Kemudian, Svami berkata : “Tahukah kalian para pertapa (orang suci) yang duduk di pegunungan Himalaya sana? Beberapa diantaranya sudah melakukan meditasi lebih dari 1000 tahun lamanya! Dan ketika Aku muncul dihadapannya, itu hanya untuk sesaat – terkadang kurang dari 2 menit! Apa yang telah engkau atau keluargamu atau garis keturunanmu lakukan untuk mendapatkan – lupakan 2 menit – tapi hampir semua dari kalian dengan sangat mudah bersama Aku selama berjam-jam lamanya setiap hari! Dan pada hari-hari berikutnya!

Sekarang kami terkaget! Kami yakin bahwa tidak ada apapun yang masing-masing dari kami telah lakukan (sehingga layak mendapatkan Svami) Kemudian Svami berkata : “Ini merupakan keberuntungan kalian bahwa kalian terlahir bersamaan dengan masa dimana Avatar memutuskan untuk turun, merupakan kebaikanmu yang menarikmu kearahKu. Tapi itu berkontribusi (menyumbang) hanya sedikit. Ini semua murni atas RahmatKu sehingga masing-masing jiwa kalian datang menuju Aku! Tidak satupun diantara kalian yang sekarang ada didepanKu pantas bahkan hanya untuk sedetik bersama Svami! Tidak ada satupun diantara kalian yang pantas! Apa yang Aku berikan kepada kalian adalah 1.000.000.000 (SATU MILYAR) kali lebihnya dari apa yang masing-masing dari kalian pantas tuk dapatkan!”.

Dan tentu, Kemudian Svami “tampak” sedikit sedih dan berkata : “Dan tidak ada seorangpun diantara kalian berusaha agar pantas mendapatkan rahmatKu bahkan hanya untuk yang kesemilyar (rahmat yang paling akhir dari 1.000.000.000 (satu milyar) rahmat yang Svami telah berikan)!”.

(Cerita dari Mr. Indreshwar (alumnus Svami college) dapat dibaca english versionnya di http://media.radiosai.org/Journals/Vol_08/01JUL10/05-h2h_special-04.htm)

Category: Story  Comments off

Pelajaran Ilahi Dari Tuhan Sendiri

Ada suatu cerita yang indah yang terjadi pada tahun 1985an. Pada suatu hari ketika semua orang pergi meninggalkan Asrama, untuk menuju sekolah dan institute.

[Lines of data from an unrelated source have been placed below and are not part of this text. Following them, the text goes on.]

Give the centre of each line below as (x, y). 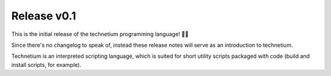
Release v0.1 (44, 16)
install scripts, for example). (46, 64)
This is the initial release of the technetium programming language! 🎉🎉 (100, 34)
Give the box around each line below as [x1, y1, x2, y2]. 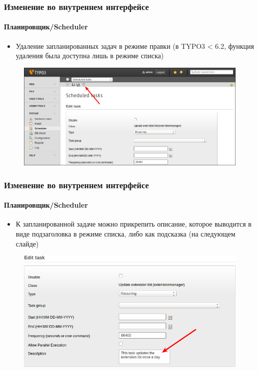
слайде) [15, 238, 39, 248]
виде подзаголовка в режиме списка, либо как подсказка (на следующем [15, 228, 236, 239]
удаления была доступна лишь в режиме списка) [15, 50, 164, 61]
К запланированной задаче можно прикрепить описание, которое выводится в [15, 219, 252, 229]
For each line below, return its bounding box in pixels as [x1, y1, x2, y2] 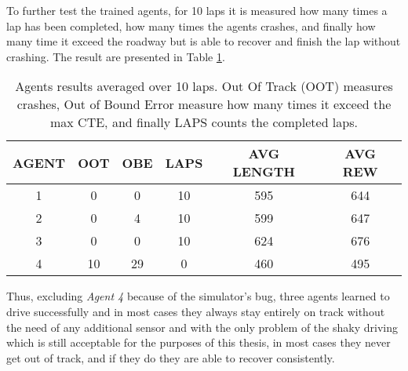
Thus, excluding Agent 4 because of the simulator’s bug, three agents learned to [6, 288, 390, 304]
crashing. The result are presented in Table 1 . [6, 48, 225, 64]
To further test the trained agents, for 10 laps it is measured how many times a [6, 2, 388, 18]
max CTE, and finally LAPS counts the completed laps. [50, 113, 358, 132]
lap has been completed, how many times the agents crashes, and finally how [6, 17, 376, 34]
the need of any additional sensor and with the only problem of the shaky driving [6, 318, 398, 335]
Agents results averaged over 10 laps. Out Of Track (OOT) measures [15, 77, 393, 96]
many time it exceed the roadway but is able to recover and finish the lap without [6, 33, 401, 49]
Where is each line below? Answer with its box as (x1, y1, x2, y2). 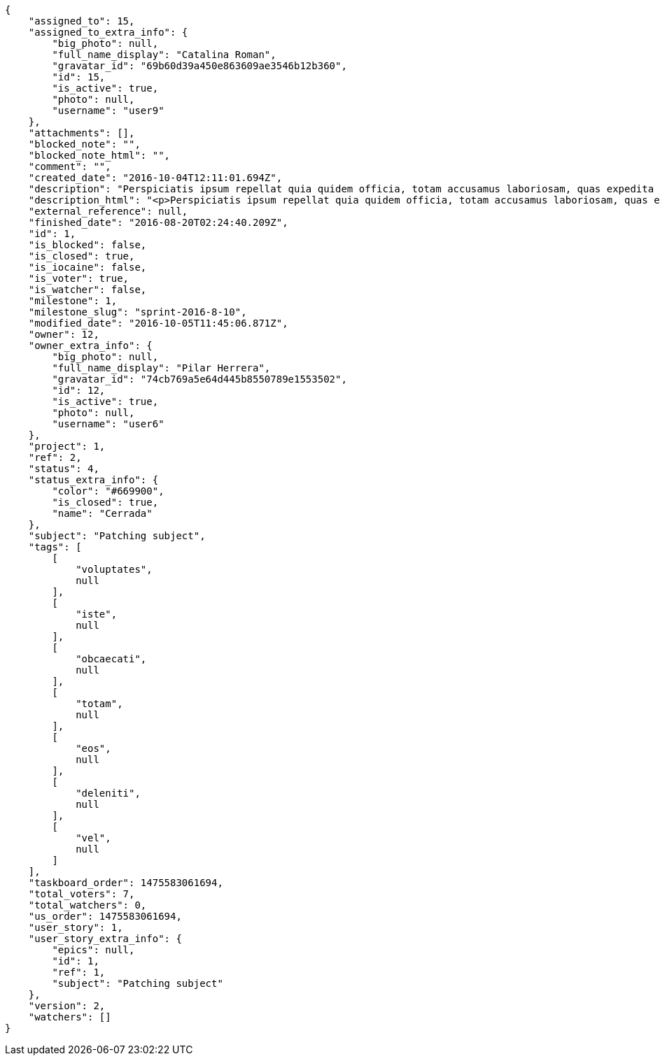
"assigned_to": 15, (28, 15, 135, 27)
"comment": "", (28, 161, 111, 172)
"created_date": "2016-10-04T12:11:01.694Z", (28, 172, 283, 183)
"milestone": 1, (28, 295, 118, 306)
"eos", (76, 743, 111, 754)
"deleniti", (76, 788, 141, 799)
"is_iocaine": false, (28, 262, 147, 273)
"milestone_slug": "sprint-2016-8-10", (28, 306, 247, 318)
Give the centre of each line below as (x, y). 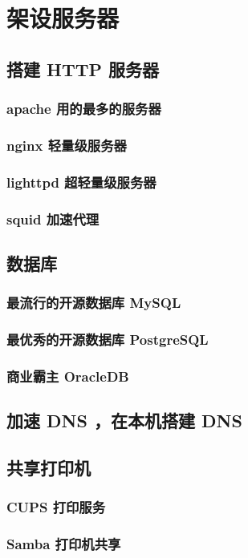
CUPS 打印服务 (56, 507)
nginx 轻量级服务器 (67, 145)
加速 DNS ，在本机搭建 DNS (124, 421)
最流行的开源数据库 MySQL (94, 303)
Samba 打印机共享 (64, 544)
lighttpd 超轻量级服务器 (81, 182)
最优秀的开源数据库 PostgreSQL (108, 340)
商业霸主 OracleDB (68, 376)
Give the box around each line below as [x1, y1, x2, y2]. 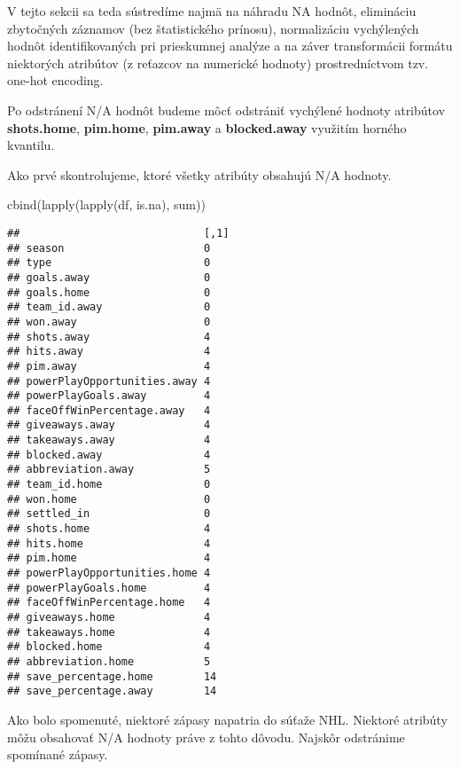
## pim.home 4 [7, 552, 211, 565]
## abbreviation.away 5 [7, 463, 211, 476]
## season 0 [7, 241, 211, 255]
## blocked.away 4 [7, 448, 211, 461]
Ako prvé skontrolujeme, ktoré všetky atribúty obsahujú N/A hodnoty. [7, 165, 392, 184]
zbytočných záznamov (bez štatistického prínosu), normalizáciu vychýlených [7, 19, 419, 37]
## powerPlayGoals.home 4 [7, 581, 211, 594]
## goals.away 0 [7, 271, 211, 284]

Svami datang ke Asrama yang sepenuhnya kosong, Svami menyuruh Shri Radhakrishnan Untuk pergi ke dapur asrama dan bertemu dengan kepala juru masak, Svami kemudian pergi menuju tempat dimana tempat sampah biasa diletakkan dan tempat sampah itu penuh berisi hingga meluap. Svami “tampak” tidak senang dengan kejadian ini, Svami tidak pernah suka melihat sesuatu terbuang-buang, terutama makanan, Svami tidak berkata apa-apa dan tidak ada siapapun yang juga tahu bahwa Svami dating ke asrama.

Beberapa hari kemudian, Svami berkata kepada kepala asrama bahwa Ia akan datang untuk makan malam di asrama. Semua orang sangat-sangat bahagia, tidak dapat dilukiskan dengan kata-kata, tapi sekaligus membingungkan bahwa Svami datang walaupun sedang tidak ada kegiatan yang besar, tapi semua sangat senang Svami datang…

Setelah beberapa program budaya, Svami duduk untuk makan malam, moment yang paling indah yang terjadi malam itu adalah ketika Svami datang ke asrama, terpisah dari makanan, adalah Svami malam itu berbicara dengan setiap student (murid) dan bertanya kepada setiap student tentang makanan. Setelah itu Svami duduk kembali dia atas singgasana-Nya. Svami duduk dan berbicara dengan kepala asrama kira-kira selama 30 menit, kemudian menjadi 1 jam, Svami tidak pernah tinggal di asrama selama itu kecuali ketika Beliau sedang memberikan Discourse (Wacana),

Svami kemudian berkata bahwa Beliau tidak akan pergi “meninggalkan” asrama sebelum setiap student yang hadir disitu menghabiskan hidangan makan malamnya yang telah dihidangkan di piring mereka masing-masing. Tidak ada seorang pun yang boleh membuang-buang makanan mulai saat itu hingga seterusnya.

Svami meninggalkan asrama pada hari itu setelah 2 jam yang membahagiakan. Svami “menginginkan” agar semua orang agar mengetahui nilai dari makanan dan agar tidak membuang-buang makanan. Sejak saat itu, tidak ada yang membuang-buang makanan lagi…..

WE LOVE YOU SVAMI….

Sumber : http://www.saibaba.ws/experiences1/divine_lessons_from_our_divine_lord.htm

Category: Sai Teachings, Story  Comments off

APAKAH AKU BUKAN AYAHMU?

Ada salah satu student (murid) Svami di Puttaparthi yang pada waktu dia masih kecil, ayah kandungnya telah meninggal dunia. Svami pernah berkata pada ibu kandung murid ini bahwa Beliau akan mengurus anaknya dan kakaknya yang masih bekerja di Parthi. Beliau kemudian memanggil murid itu dan Berkata : “Mulai saat ini, Akulah ayahmu, jika kamu membutuhkan sesuatu, engkau harus memintanya pada-Ku jangan kau ganggu kakak atau ibumu”.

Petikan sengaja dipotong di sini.